# Double glazing with timber windows



## dewdrop (17 Aug 2013)

We have to replace our existing windows and after much soul searching we like the appearance of timber windows rather than PVC etc. Apart from the need to paint are there any other major drawbacks with timber windows.


----------



## paper-folder (17 Aug 2013)

When I think of all the summers I spent either painting windows or just having the prospect of having to paint them hanging over me, I wouldn't set aside so quickly this very obvious advantage of PVC.   I know it isn't to everyone's taste, and I know that wood effect is a poor substitute, but I have never regretted getting rid of my wooden windows!   If you want some justification think of all the solvent emissions to the environment you will save by not having to paint and add to that the risk to your personal safety if you are painting them off ladders or the cost of getting someone else to do it.   Think too about the way that wooden windows always stick after painting and the glass is often marked with paint depending on the skill or speed of the painter! 

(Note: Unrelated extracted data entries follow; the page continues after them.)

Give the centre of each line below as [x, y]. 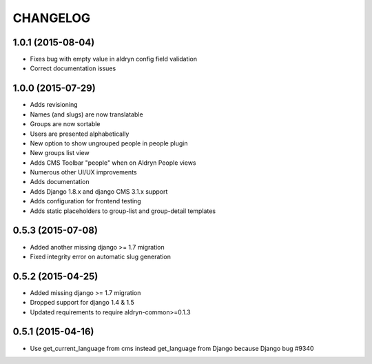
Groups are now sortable [65, 124]
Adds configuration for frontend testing [85, 201]
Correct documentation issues [73, 68]
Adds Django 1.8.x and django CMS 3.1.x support [99, 191]
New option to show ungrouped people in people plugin [109, 143]
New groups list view [60, 153]
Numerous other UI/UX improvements [83, 172]
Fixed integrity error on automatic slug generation [101, 256]
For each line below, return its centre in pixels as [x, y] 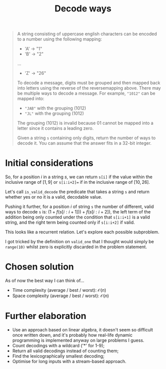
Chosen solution [40, 267]
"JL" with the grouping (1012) [54, 113]
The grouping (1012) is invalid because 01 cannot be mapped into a [85, 123]
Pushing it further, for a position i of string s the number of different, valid [80, 207]
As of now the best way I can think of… [45, 281]
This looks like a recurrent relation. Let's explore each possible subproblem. [82, 232]
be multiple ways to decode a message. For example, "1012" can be [86, 93]
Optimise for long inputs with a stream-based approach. [69, 361]
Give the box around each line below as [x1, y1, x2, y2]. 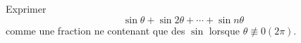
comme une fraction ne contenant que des [6, 23, 185, 37]
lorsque [209, 23, 240, 37]
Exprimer [6, 1, 47, 16]
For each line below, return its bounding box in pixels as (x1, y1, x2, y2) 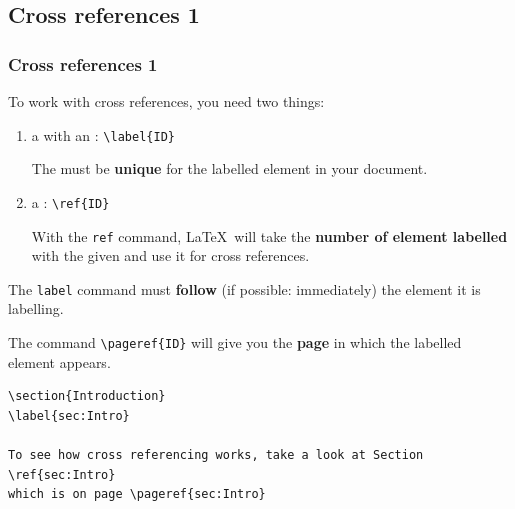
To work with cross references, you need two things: (8, 91, 325, 111)
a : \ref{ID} (31, 191, 110, 212)
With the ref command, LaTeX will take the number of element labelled (31, 225, 508, 246)
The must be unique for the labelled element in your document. (31, 158, 428, 179)
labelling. (8, 298, 64, 319)
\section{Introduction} (8, 389, 166, 404)
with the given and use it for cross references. (31, 245, 310, 266)
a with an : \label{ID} (31, 124, 175, 145)
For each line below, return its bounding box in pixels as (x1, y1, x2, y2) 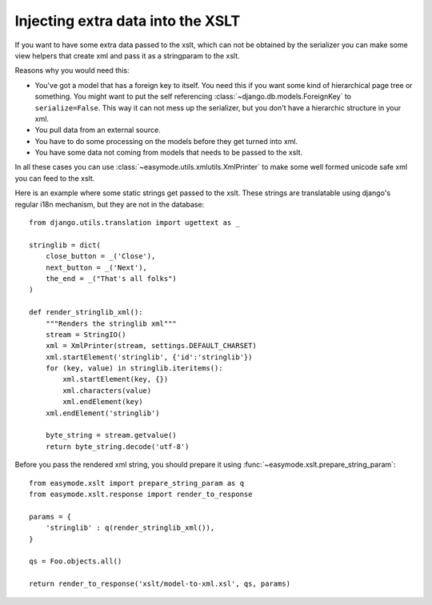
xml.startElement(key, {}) (62, 375, 169, 384)
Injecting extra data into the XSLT (14, 12, 241, 30)
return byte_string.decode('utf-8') (45, 442, 190, 451)
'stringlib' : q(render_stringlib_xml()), (45, 523, 215, 532)
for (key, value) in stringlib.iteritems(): (45, 364, 223, 373)
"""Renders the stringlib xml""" (45, 319, 178, 328)
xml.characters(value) (62, 386, 152, 395)
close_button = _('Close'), (45, 252, 156, 261)
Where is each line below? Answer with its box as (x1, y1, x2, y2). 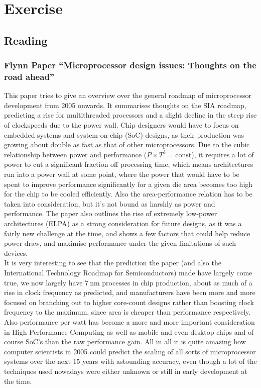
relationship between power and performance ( (4, 149, 147, 159)
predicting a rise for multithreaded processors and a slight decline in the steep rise (4, 110, 257, 120)
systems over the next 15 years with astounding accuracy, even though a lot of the (4, 356, 257, 366)
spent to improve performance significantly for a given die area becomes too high (4, 178, 253, 189)
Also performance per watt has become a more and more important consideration (4, 316, 255, 327)
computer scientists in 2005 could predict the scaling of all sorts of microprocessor (4, 346, 256, 356)
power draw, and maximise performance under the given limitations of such (4, 238, 236, 248)
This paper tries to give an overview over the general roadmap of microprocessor (4, 90, 251, 101)
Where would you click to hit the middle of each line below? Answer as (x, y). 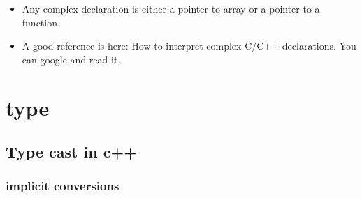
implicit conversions (63, 186)
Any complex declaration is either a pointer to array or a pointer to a (171, 8)
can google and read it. (71, 59)
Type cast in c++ (71, 152)
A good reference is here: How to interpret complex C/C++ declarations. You (189, 46)
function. (41, 22)
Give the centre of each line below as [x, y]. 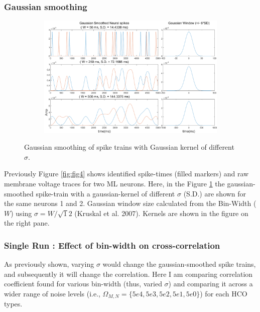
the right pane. [27, 223]
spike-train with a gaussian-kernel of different [105, 193]
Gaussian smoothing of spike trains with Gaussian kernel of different [129, 147]
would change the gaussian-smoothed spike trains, [179, 264]
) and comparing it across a [211, 284]
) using [21, 213]
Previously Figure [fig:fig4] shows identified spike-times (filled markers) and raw [126, 174]
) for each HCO [224, 293]
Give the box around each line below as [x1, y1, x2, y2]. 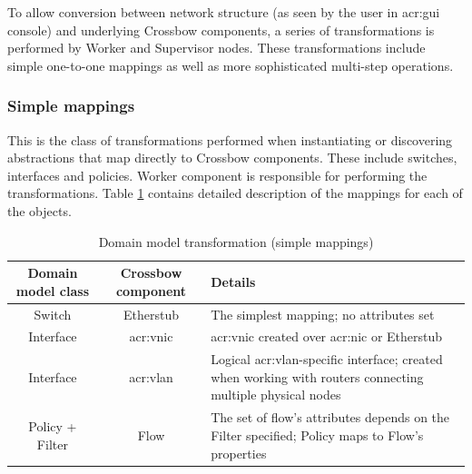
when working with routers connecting [211, 367, 424, 386]
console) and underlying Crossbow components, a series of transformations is [7, 20, 435, 39]
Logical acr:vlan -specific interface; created [211, 350, 443, 369]
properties [211, 443, 267, 462]
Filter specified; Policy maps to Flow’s [211, 425, 424, 444]
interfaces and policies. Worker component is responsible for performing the [7, 165, 428, 184]
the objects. [7, 201, 72, 220]
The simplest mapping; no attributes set [211, 304, 435, 323]
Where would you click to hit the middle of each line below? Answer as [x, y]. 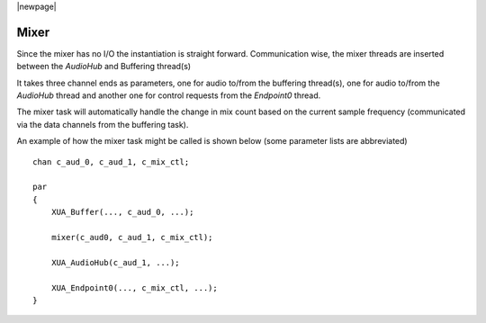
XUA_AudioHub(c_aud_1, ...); [115, 262]
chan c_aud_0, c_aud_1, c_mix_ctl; [111, 161]
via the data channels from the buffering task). [103, 124]
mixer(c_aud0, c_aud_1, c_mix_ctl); [132, 237]
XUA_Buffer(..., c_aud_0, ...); [122, 212]
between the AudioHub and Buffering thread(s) [104, 67]
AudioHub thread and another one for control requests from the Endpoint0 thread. [169, 95]
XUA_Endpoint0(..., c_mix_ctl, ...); [134, 287]
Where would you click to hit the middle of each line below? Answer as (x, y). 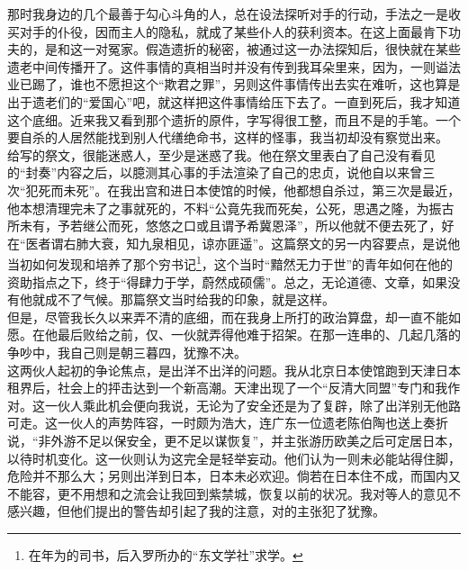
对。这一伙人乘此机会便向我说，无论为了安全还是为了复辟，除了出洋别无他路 (234, 405)
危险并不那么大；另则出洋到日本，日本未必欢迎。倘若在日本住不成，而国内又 (234, 476)
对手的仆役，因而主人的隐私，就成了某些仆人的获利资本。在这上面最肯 (227, 31)
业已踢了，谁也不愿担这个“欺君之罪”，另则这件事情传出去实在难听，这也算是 (234, 84)
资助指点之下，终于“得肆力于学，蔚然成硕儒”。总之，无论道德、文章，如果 (228, 281)
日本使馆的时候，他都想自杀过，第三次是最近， (322, 190)
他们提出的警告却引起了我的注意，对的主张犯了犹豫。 (227, 511)
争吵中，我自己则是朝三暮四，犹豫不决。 (127, 352)
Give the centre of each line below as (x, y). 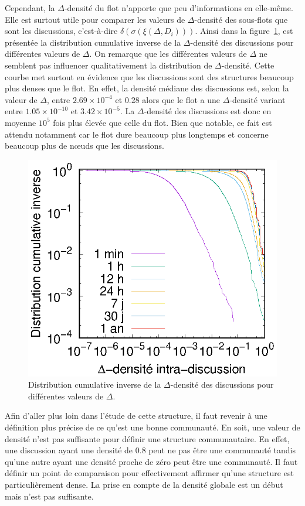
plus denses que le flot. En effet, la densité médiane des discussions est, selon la (147, 88)
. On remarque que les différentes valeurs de (168, 54)
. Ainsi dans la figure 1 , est (244, 31)
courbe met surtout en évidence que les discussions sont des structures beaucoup (149, 76)
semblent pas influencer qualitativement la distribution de (109, 65)
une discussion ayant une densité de (69, 450)
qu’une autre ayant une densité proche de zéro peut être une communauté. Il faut (151, 461)
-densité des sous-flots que (241, 19)
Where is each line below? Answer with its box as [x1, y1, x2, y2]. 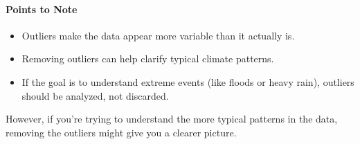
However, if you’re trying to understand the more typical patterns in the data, [6, 111, 338, 126]
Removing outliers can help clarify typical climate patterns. [21, 51, 274, 66]
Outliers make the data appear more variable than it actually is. [21, 28, 295, 42]
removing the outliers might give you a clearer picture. [6, 125, 237, 139]
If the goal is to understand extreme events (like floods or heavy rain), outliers [21, 74, 354, 89]
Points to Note [6, 1, 78, 16]
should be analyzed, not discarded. [21, 88, 169, 102]
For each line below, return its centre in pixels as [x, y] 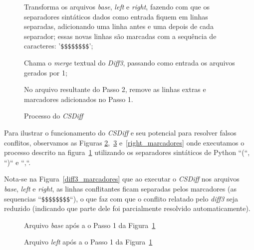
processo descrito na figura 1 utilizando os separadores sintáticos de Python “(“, [127, 152]
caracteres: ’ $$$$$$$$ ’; [59, 46]
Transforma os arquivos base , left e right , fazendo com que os [117, 6]
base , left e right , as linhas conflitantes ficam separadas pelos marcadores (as [120, 188]
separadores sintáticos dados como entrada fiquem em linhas [116, 16]
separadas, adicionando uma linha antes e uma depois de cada [119, 26]
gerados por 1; [46, 72]
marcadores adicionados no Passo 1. [79, 99]

As a compromise you could consider retaining or fitting wooden window sills inside which wouldn't need painting or varnishing so often and which would keep some wood in the picture.


----------



## Nige (17 Aug 2013)

dewdrop said:


> Apart from the need to paint are there any other major drawbacks with timber windows.



Not that I can see. We made the decision to go with wooden windows when refurbishing an old farmhouse.  We went with wooden sash windows to the front and casement windows to the back. 

They are beautiful and yes, they will need to be repainted in a few years, but they are worth it. They also have the advantage that I can change their colour, inside and out, on a whim - something that doesn't apply to pvc.

While the sliding sash windows were very expensive, there wasn't a huge price difference between the casement windows in timber and pvc equivalents.


----------



## browtal (17 Aug 2013)

Enjoy your beautiful wooden windows, I too enjoyed wooden windows, and enjoyed doing their annual maintenance. 

Now I am older I could not keep up the maintenance I am pleased to have the PVC ones, after 13 years in this home they are still perfect, though I would prefer the wooden ones
Enjoy Browtal


----------



## Leo (19 Aug 2013)

You could go with aluclad. Powder coated aluminium cladding on the outside, wood on the inside. Good compromise of appearance, durability and low maintenance.


----------



## hazelgreen (19 Aug 2013)

As a compromise I had double glazed units fitted inside my existing mahogany window.  I dont need to paint these frames, just varnish with sadolin every so many years.  Perhaps not as good an energy saving rating as full PVC but I am happy with result.


----------



## Meath Lady (21 Sep 2013)

Hi Hazelgreen.
Can you recommend the person who did these for you and have you any price comparison between this and pvc double glazed. thanks


----------



## hazelgreen (22 Sep 2013)

There was a price advantage and less disruption and damage to house. I cant recall exact amounts now.  But I never did get a proper quote of a PVC alternative. All glazing was done in one very stormy day  (great way to get dusting done! have a gale blow thru).  There was a second day of follow up jobs like draughtproof strips, varnish of  some new wood strips etc.  While I was happy with main work and the workmanship of crew in difficult situation, I was not happy to have to chase them for a few niggles.  I got firm from ad in backpage of I Times.

Overall some 10 years on I am still pleased.  I wonder tho how they rate on energy saving scale v standard PVC?


----------



## Meath Lady (22 Sep 2013)

thanks Hazelgreen. I got them fitted myself into teak windows some 15 years ago with a company from Leitrim. I have a lot of large windows and some of the double glazing has now broken down. so I am wondering whether to go this route again or change to PVC.


----------



## hazelgreen (22 Sep 2013)

I suppose it comes down to your love of real wood and the waste of dumping the old frames.  Double glazing per window is not that pricey but over all cost of getting every window done to have a good facade, then it adds up.  You could think of maybe getting one facade done?  the one with worst weather damage? Get quotes of replacing damaged sections.  I like the idea of having the wood finish inside especially if you are not into other window dressing such as blinds/nets.   There is also perhaps better security of PVC windows ... certainly the PVC doors that I have are excellent on locking features.


----------



## MrEarl (22 Sep 2013)

Hello,

We also went for double glazed woden frame windows and doors, love the natural look of wood and are delighted with the product.  After a bit of research, we bought from Wright Window Systems (who appear to deal nationwide, or at least they did when we bought) - good price and very good customer service.

I've no relationship whatsoever with Wrights, but delighted to recommend them, just as quickly as I'd slate a firm who gave bad service.


----------